Repeat exactly the lines that run from the start of the records below to the line with "SAF-HOLLAND Benelux. Valves", including both of those lines but not the pictures.
(Beginning of RECORDS FOR THIS EXERCISE)
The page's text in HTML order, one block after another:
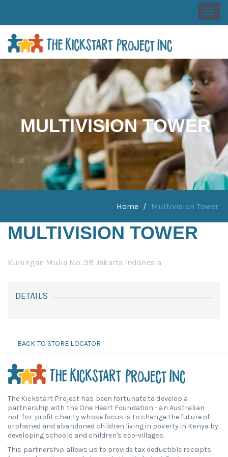
MULTIVISION TOWER
Home Multivision Tower
MULTIVISION TOWER
Kuningan Mulia No. 9B Jakarta Indonesia
DETAILS
BACK TO STORE LOCATOR
The Kickstart Project has been fortunate to develop a
partnership with the One Heart Foundation - an Australian
not-for-profit charity whose focus is to change the future of
orphaned and abandoned children living in poverty in Kenya by
developing schools and children's eco-villages.
This partnership allows us to provide tax deductible receipts
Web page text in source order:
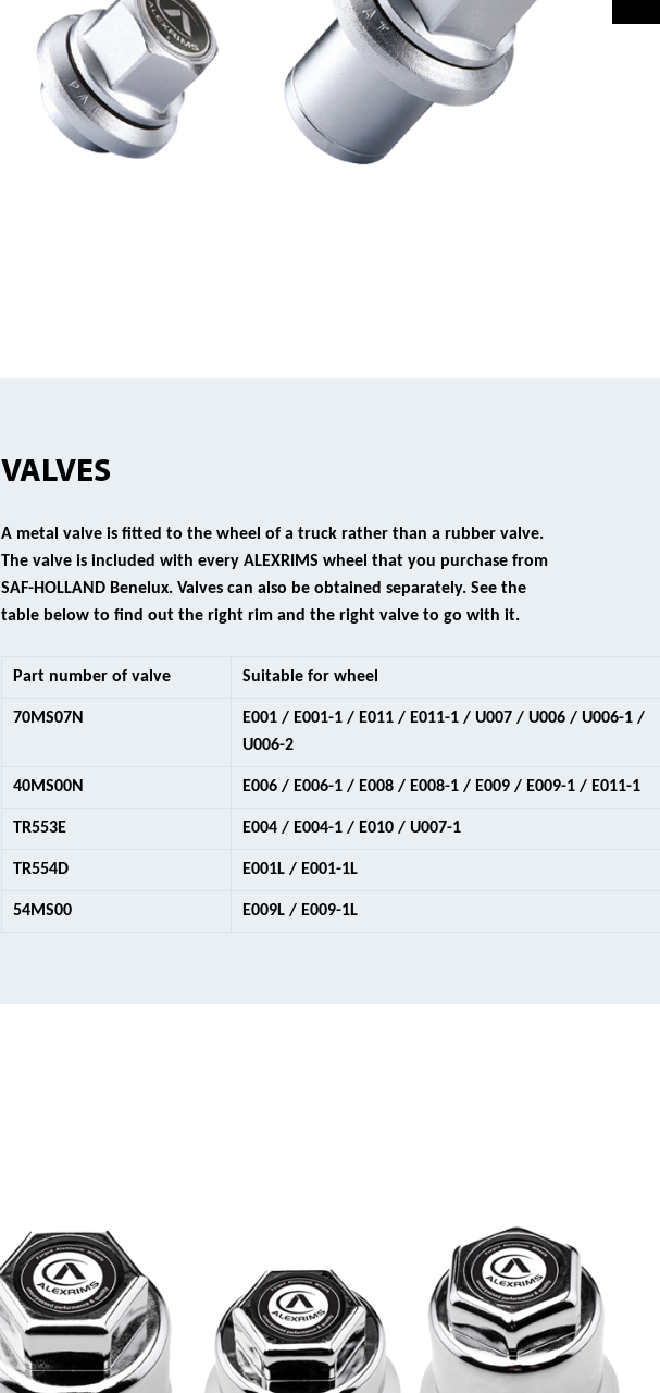
VALVES
A metal valve is fitted to the wheel of a truck rather than a rubber valve.
The valve is included with every ALEXRIMS wheel that you purchase from
SAF-HOLLAND Benelux. Valves can also be obtained separately. See the
table below to find out the right rim and the right valve to go with it.
Part number of valve Suitable for wheel
70MS07N
E001 / E001-1 / E011 / E011-1 / U007 / U006 / U006-1 /
U006-2
40MS00N E006 / E006-1 / E008 / E008-1 / E009 / E009-1 / E011-1
TR553E E004 / E004-1 / E010 / U007-1
TR554D E001L / E001-1L
54MS00 E009L / E009-1L
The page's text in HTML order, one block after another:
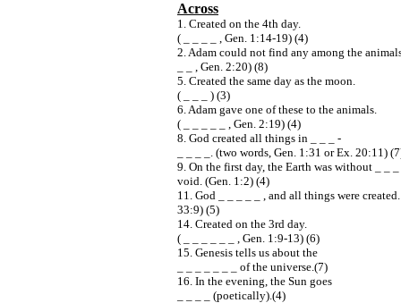
Across
1. Created on the 4th day.
( _ _ _ _ , Gen. 1:14-19) (4)
2. Adam could not find any among the
_ _ , Gen. 2:20) (8)
5. Created the same day as the moon.
( _ _ _ ) (3)
6. Adam gave one of these to the animals.
( _ _ _ _ _ , Gen. 2:19) (4)
8. God created all things in _ _ _ -
_ _ _ _. (two words, Gen. 1:31 or Ex. 20:11)
9. On the first day, the Earth was without _ _
void. (Gen. 1:2) (4)
11. God _ _ _ _ _ , and all things were created.
33:9) (5)
14. Created on the 3rd day.
( _ _ _ _ _ _ , Gen. 1:9-13) (6)
15. Genesis tells us about the
_ _ _ _ _ _ _ of the universe.(7)
16. In the evening, the Sun goes
_ _ _ _ (poetically).(4)
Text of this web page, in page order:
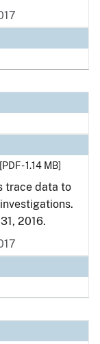
[PDF - 1.14 MB]
trace data to
2016.
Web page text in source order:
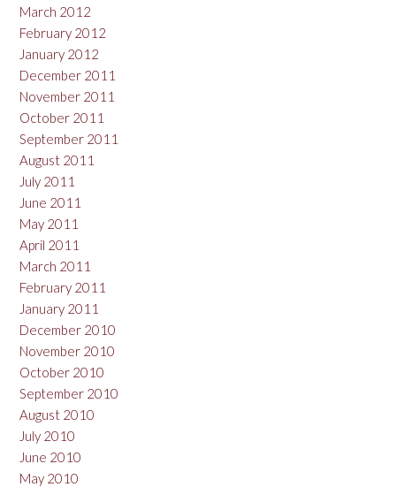
March 2012
February 2012
January 2012
December 2011
November 2011
October 2011
September 2011
August 2011
July 2011
June 2011
May 2011
April 2011
March 2011
February 2011
January 2011
December 2010
November 2010
October 2010
September 2010
August 2010
July 2010
June 2010
May 2010
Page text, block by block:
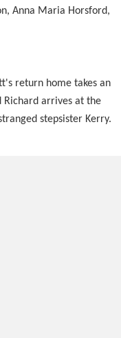
Anna Maria Horsford,
return home takes an
Richard arrives at the
stepsister Kerry.
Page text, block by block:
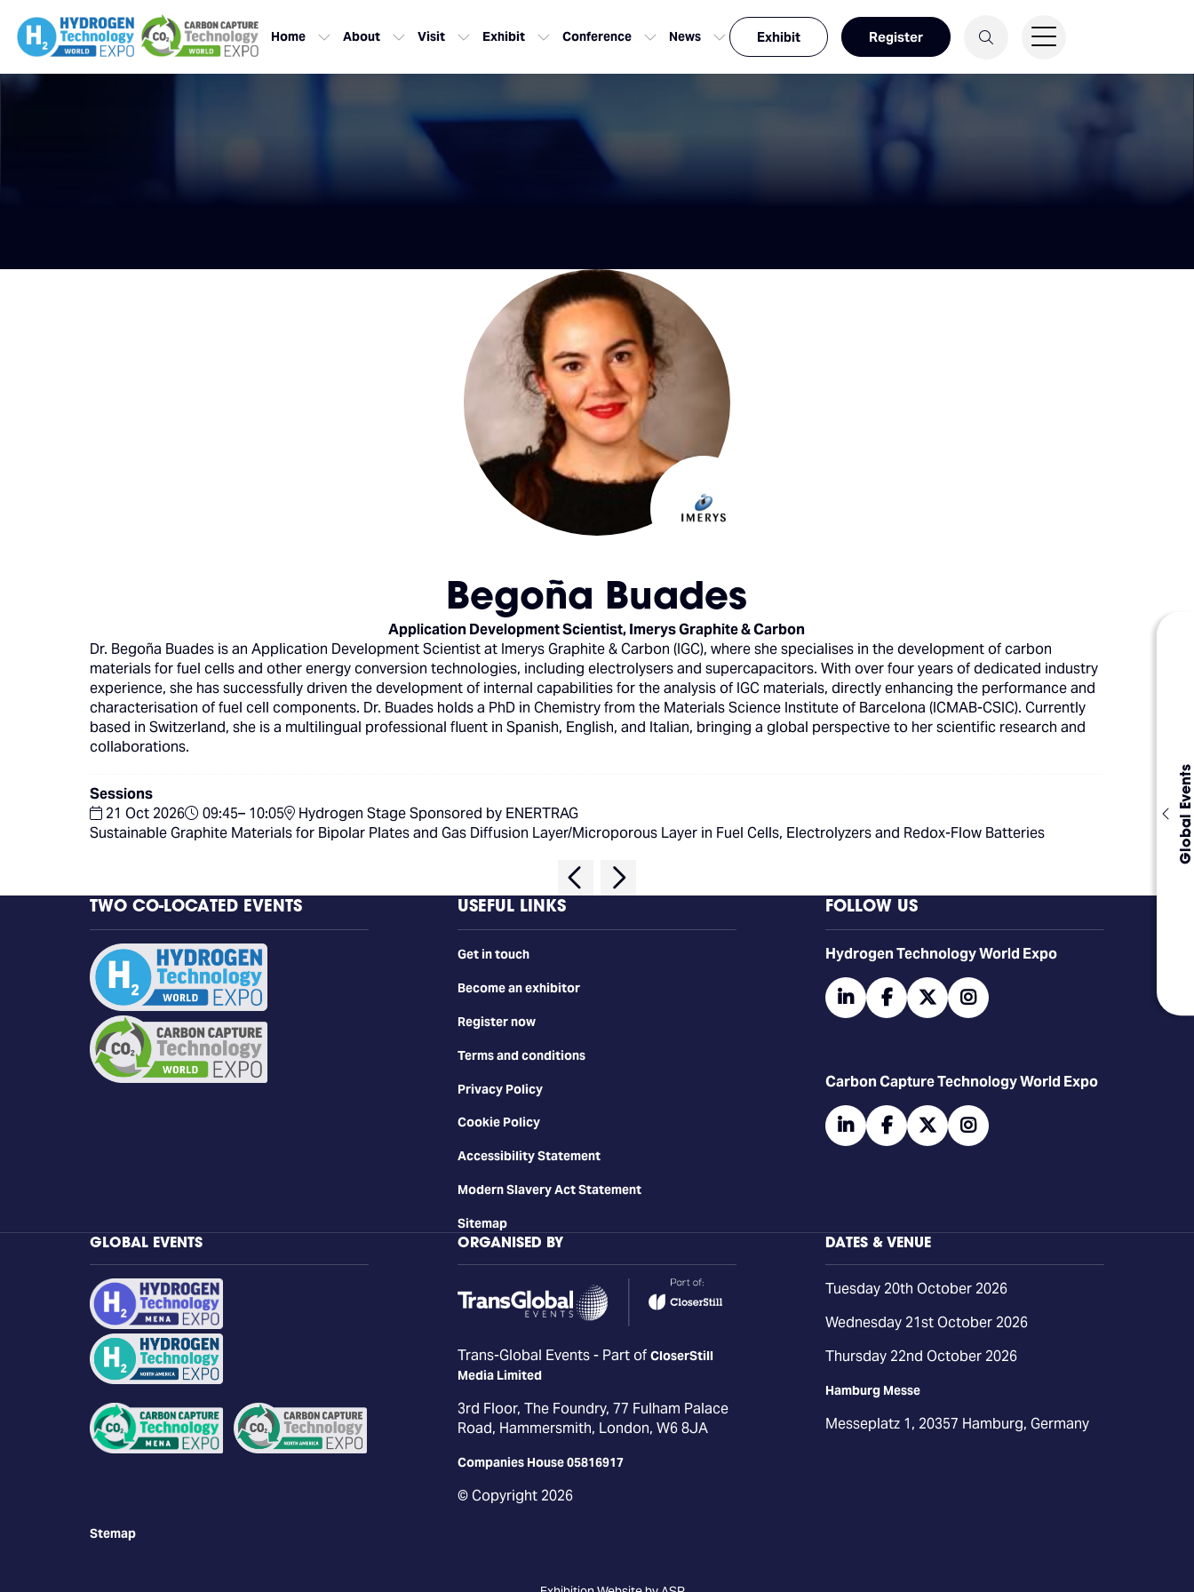
Global Events
Home About Visit Exhibit Conference News Exhibit Register
Begoña Buades
Application Development Scientist, Imerys Graphite & Carbon
Dr. Begoña Buades is an Application Development Scientist at Imerys Graphite & Carbon (IGC), where she specialises in the development of carbon
materials for fuel cells and other energy conversion technologies, including electrolysers and supercapacitors. With over four years of dedicated industry
experience, she has successfully driven the development of internal capabilities for the analysis of IGC materials, directly enhancing the performance and
characterisation of fuel cell components. Dr. Buades holds a PhD in Chemistry from the Materials Science Institute of Barcelona (ICMAB-CSIC). Currently
based in Switzerland, she is a multilingual professional fluent in Spanish, English, and Italian, bringing a global perspective to her scientific research and
collaborations.
Sessions
21 Oct 2026
09:45– 10:05
Hydrogen Stage Sponsored by ENERTRAG
Sustainable Graphite Materials for Bipolar Plates and Gas Diffusion Layer/Microporous Layer in Fuel Cells, Electrolyzers and Redox-Flow Batteries
TWO CO-LOCATED EVENTS USEFUL LINKS
Get in touch
Become an exhibitor
Register now
Terms and conditions
Privacy Policy
Cookie Policy
Accessibility Statement
Modern Slavery Act Statement
Sitemap
FOLLOW US
​​​​​​Hydrogen Technology World Expo
linkedinfacebooktwitter
Carbon Capture Technology World Expo
linkedinfacebooktwitter
GLOBAL EVENTS ORGANISED BY
Trans-Global Events - Part of CloserStill
Media Limited
3rd Floor, The Foundry, 77 Fulham Palace
Road, Hammersmith, London, W6 8JA
Companies House 05816917
© Copyright 2026
DATES & VENUE
Tuesday 20th October 2026
Wednesday 21st October 2026
Thursday 22nd October 2026
Hamburg Messe
Messeplatz 1, 20357 Hamburg, Germany
Stemap
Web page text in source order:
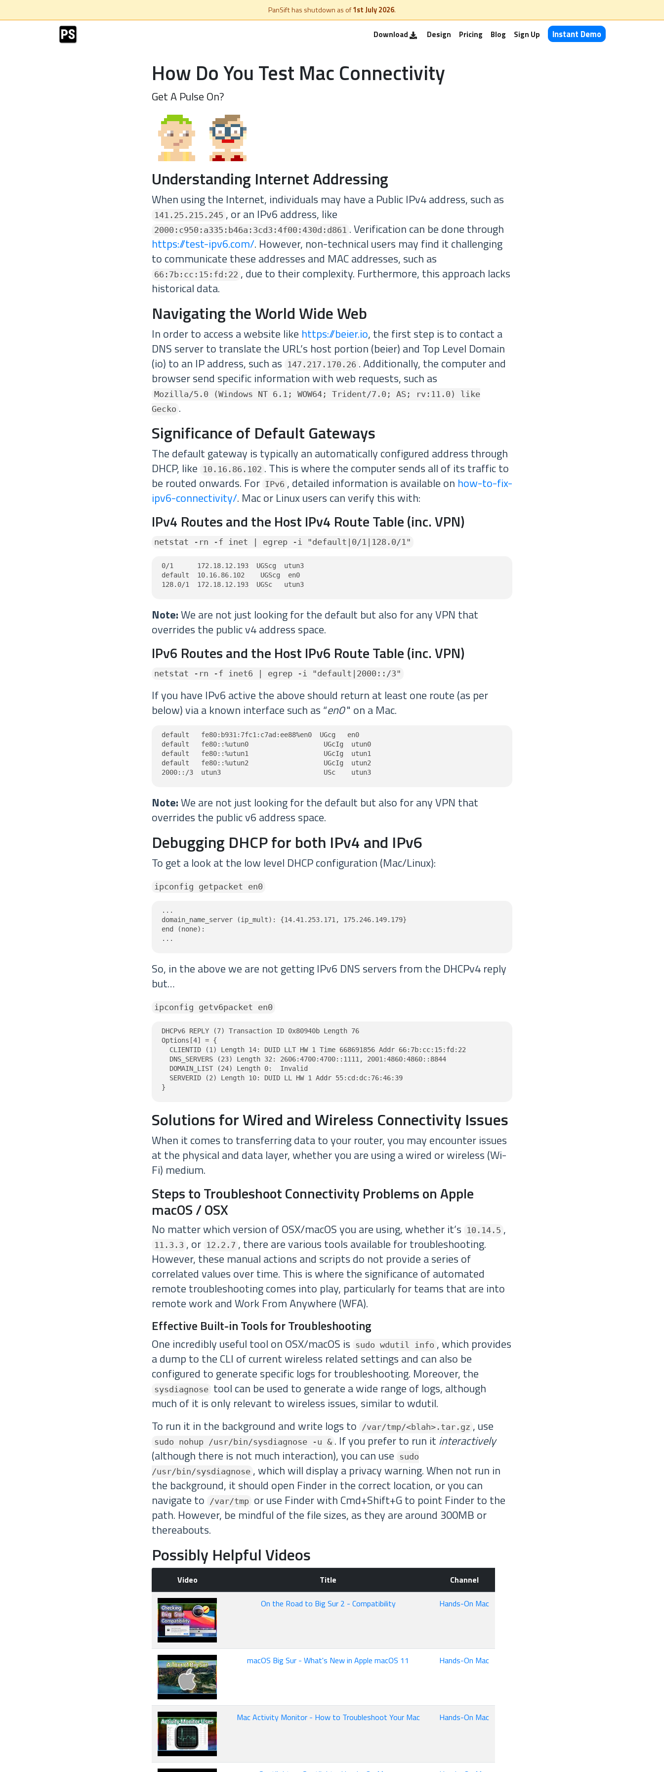
PanSift has shutdown as of1st July 2026.
Download Design Pricing Blog Sign Up Instant Demo
How Do You Test Mac Connectivity
Get A Pulse On?
Understanding Internet Addressing
When using the Internet, individuals may have a Public IPv4 address, such as
141.25.215.245 , or an IPv6 address, like
2000:c950:a335:b46a:3cd3:4f00:430d:d861 . Verification can be done through
https://test-ipv6.com/. However, non-technical users may find it challenging
to communicate these addresses and MAC addresses, such as
66:7b:cc:15:fd:22 , due to their complexity. Furthermore, this approach lacks
historical data.
Navigating the World Wide Web
In order to access a website like https://beier.io, the first step is to contact a
DNS server to translate the URL’s host portion (beier) and Top Level Domain
(io) to an IP address, such as
147.217.170.26 . Additionally, the computer and
browser send specific information with web requests, such as
Mozilla/5.0 (Windows NT 6.1; WOW64; Trident/7.0; AS; rv:11.0) like
Gecko .
Significance of Default Gateways
The default gateway is typically an automatically configured address through
DHCP, like
10.16.86.102 . This is where the computer sends all of its traffic to
be routed onwards. For IPv6 , detailed information is available on how-to-fix-
ipv6-connectivity/. Mac or Linux users can verify this with:
IPv4 Routes and the Host IPv4 Route Table (inc. VPN)
netstat -rn -f inet | egrep -i "default|0/1|128.0/1"
0/1      172.18.12.193  UGScg  utun3
default  10.16.86.102    UGScg  en0
128.0/1  172.18.12.193  UGSc   utun3
Note:We are not just looking for the default but also for any VPN that
overrides the public v4 address space.
IPv6 Routes and the Host IPv6 Route Table (inc. VPN)
netstat -rn -f inet6 | egrep -i "default|2000::/3"
If you have IPv6 active the above should return at least one route (as per
below) via a known interface such as “en0" on a Mac.
default   fe80:b931:7fc1:c7ad:ee88%en0  UGcg   en0
default   fe80::%utun0                   UGcIg  utun0
default   fe80::%utun1                   UGcIg  utun1
default   fe80::%utun2                   UGcIg  utun2
2000::/3  utun3                          USc    utun3
Note:We are not just looking for the default but also for any VPN that
overrides the public v6 address space.
Debugging DHCP for both IPv4 and IPv6
To get a look at the low level DHCP configuration (Mac/Linux):
ipconfig getpacket en0
...
domain_name_server (ip_mult): {14.41.253.171, 175.246.149.179}
end (none):
...
So, in the above we are not getting IPv6 DNS servers from the DHCPv4 reply
but…
ipconfig getv6packet en0
DHCPv6 REPLY (7) Transaction ID 0x80940b Length 76
Options[4] = {
  CLIENTID (1) Length 14: DUID LLT HW 1 Time 668691856 Addr 66:7b:cc:15:fd:22
  DNS_SERVERS (23) Length 32: 2606:4700:4700::1111, 2001:4860:4860::8844
  DOMAIN_LIST (24) Length 0:  Invalid
  SERVERID (2) Length 10: DUID LL HW 1 Addr 55:cd:dc:76:46:39
}
Solutions for Wired and Wireless Connectivity Issues
When it comes to transferring data to your router, you may encounter issues
at the physical and data layer, whether you are using a wired or wireless (Wi-
Fi) medium.
Steps to Troubleshoot Connectivity Problems on Apple
macOS / OSX
No matter which version of OSX/macOS you are using, whether it’s 10.14.5 ,
11.3.3 , or 12.2.7 , there are various tools available for troubleshooting.
However, these manual actions and scripts do not provide a series of
correlated values over time. This is where the significance of automated
remote troubleshooting comes into play, particularly for teams that are into
remote work and Work From Anywhere (WFA).
Effective Built-in Tools for Troubleshooting
One incredibly useful tool on OSX/macOS is sudo wdutil info , which provides
a dump to the CLI of current wireless related settings and can also be
configured to generate specific logs for troubleshooting. Moreover, the
sysdiagnose tool can be used to generate a wide range of logs, although
much of it is only relevant to wireless issues, similar to wdutil.
To run it in the background and write logs to
/var/tmp/<blah>.tar.gz , use
sudo nohup /usr/bin/sysdiagnose -u & . If you prefer to run it interactively
(although there is not much interaction), you can use
sudo
/usr/bin/sysdiagnose , which will display a privacy warning. When not run in
the background, it should open Finder in the correct location, or you can
navigate to
/var/tmp or use Finder with Cmd+Shift+G to point Finder to the
path. However, be mindful of the file sizes, as they are around 300MB or
thereabouts.
Possibly Helpful Videos
Video Title
Channel
On the Road to Big Sur 2 - Compatibility
Hands-On Mac
macOS Big Sur - What's New in Apple macOS 11 Hands-On Mac
Mac Activity Monitor - How to Troubleshoot Your Mac Hands-On Mac
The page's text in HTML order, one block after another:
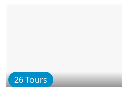
26 Tours
(End of RECORDS FOR THIS EXERCISE)
■ EXERCISE RESPONSE
The page's text in HTML order, one block after another:
MULTIVISION TOWER
Home Multivision Tower
MULTIVISION TOWER
Kuningan Mulia No. 9B Jakarta Indonesia
DETAILS
BACK TO STORE LOCATOR
The Kickstart Project has been fortunate to develop a
partnership with the One Heart Foundation - an Australian
not-for-profit charity whose focus is to change the future of
orphaned and abandoned children living in poverty in Kenya by
developing schools and children's eco-villages.
This partnership allows us to provide tax deductible receipts
Web page text in source order:
VALVES
A metal valve is fitted to the wheel of a truck rather than a rubber valve.
The valve is included with every ALEXRIMS wheel that you purchase from
SAF-HOLLAND Benelux. Valves can also be obtained separately. See the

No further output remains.